(Source data)
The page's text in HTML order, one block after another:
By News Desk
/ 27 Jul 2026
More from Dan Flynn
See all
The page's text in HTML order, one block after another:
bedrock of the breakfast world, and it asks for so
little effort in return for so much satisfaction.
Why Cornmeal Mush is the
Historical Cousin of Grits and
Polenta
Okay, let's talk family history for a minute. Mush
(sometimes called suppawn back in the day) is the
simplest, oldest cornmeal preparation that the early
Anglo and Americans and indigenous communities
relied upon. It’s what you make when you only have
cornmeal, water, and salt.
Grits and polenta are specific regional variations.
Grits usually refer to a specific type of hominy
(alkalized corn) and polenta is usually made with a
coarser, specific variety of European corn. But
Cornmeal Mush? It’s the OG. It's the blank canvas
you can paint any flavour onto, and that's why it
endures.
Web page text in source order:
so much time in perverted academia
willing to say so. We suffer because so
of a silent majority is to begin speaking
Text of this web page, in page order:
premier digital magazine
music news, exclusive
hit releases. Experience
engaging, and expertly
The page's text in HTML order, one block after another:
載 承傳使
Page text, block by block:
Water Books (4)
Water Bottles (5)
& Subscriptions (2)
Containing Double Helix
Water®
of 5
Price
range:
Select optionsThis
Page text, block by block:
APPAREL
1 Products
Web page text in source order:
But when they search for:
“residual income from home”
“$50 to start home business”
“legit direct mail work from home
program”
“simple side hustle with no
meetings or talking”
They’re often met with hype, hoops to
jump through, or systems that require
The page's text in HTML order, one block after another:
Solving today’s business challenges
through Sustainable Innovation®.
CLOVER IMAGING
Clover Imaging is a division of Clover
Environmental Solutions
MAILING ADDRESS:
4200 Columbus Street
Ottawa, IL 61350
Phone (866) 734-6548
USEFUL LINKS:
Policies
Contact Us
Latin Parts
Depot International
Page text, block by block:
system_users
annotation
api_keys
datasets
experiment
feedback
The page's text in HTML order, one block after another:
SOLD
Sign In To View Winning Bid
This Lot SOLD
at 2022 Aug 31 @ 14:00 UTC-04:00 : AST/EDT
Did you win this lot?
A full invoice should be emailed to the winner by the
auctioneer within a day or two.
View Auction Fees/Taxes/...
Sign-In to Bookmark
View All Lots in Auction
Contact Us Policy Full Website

Exercise directions: Every entry above should be given again exactly as shown.

Solution:
The page's text in HTML order, one block after another:
By News Desk
/ 27 Jul 2026
More from Dan Flynn
See all
The page's text in HTML order, one block after another:
bedrock of the breakfast world, and it asks for so
little effort in return for so much satisfaction.
Why Cornmeal Mush is the
Historical Cousin of Grits and
Polenta
Okay, let's talk family history for a minute. Mush
(sometimes called suppawn back in the day) is the
simplest, oldest cornmeal preparation that the early
Anglo and Americans and indigenous communities
relied upon. It’s what you make when you only have
cornmeal, water, and salt.
Grits and polenta are specific regional variations.
Grits usually refer to a specific type of hominy
(alkalized corn) and polenta is usually made with a
coarser, specific variety of European corn. But
Cornmeal Mush? It’s the OG. It's the blank canvas
you can paint any flavour onto, and that's why it
endures.
Web page text in source order:
so much time in perverted academia
willing to say so. We suffer because so
of a silent majority is to begin speaking
Text of this web page, in page order:
premier digital magazine
music news, exclusive
hit releases. Experience
engaging, and expertly
The page's text in HTML order, one block after another:
載 承傳使
Page text, block by block:
Water Books (4)
Water Bottles (5)
& Subscriptions (2)
Containing Double Helix
Water®
of 5
Price
range:
Select optionsThis
Page text, block by block:
APPAREL
1 Products
Web page text in source order:
But when they search for:
“residual income from home”
“$50 to start home business”
“legit direct mail work from home
program”
“simple side hustle with no
meetings or talking”
They’re often met with hype, hoops to
jump through, or systems that require
The page's text in HTML order, one block after another:
Solving today’s business challenges
through Sustainable Innovation®.
CLOVER IMAGING
Clover Imaging is a division of Clover
Environmental Solutions
MAILING ADDRESS:
4200 Columbus Street
Ottawa, IL 61350
Phone (866) 734-6548
USEFUL LINKS:
Policies
Contact Us
Latin Parts
Depot International
Page text, block by block:
system_users
annotation
api_keys
datasets
experiment
feedback
The page's text in HTML order, one block after another:
SOLD
Sign In To View Winning Bid
This Lot SOLD
at 2022 Aug 31 @ 14:00 UTC-04:00 : AST/EDT
Did you win this lot?
A full invoice should be emailed to the winner by the
auctioneer within a day or two.
View Auction Fees/Taxes/...
Sign-In to Bookmark
View All Lots in Auction
Contact Us Policy Full Website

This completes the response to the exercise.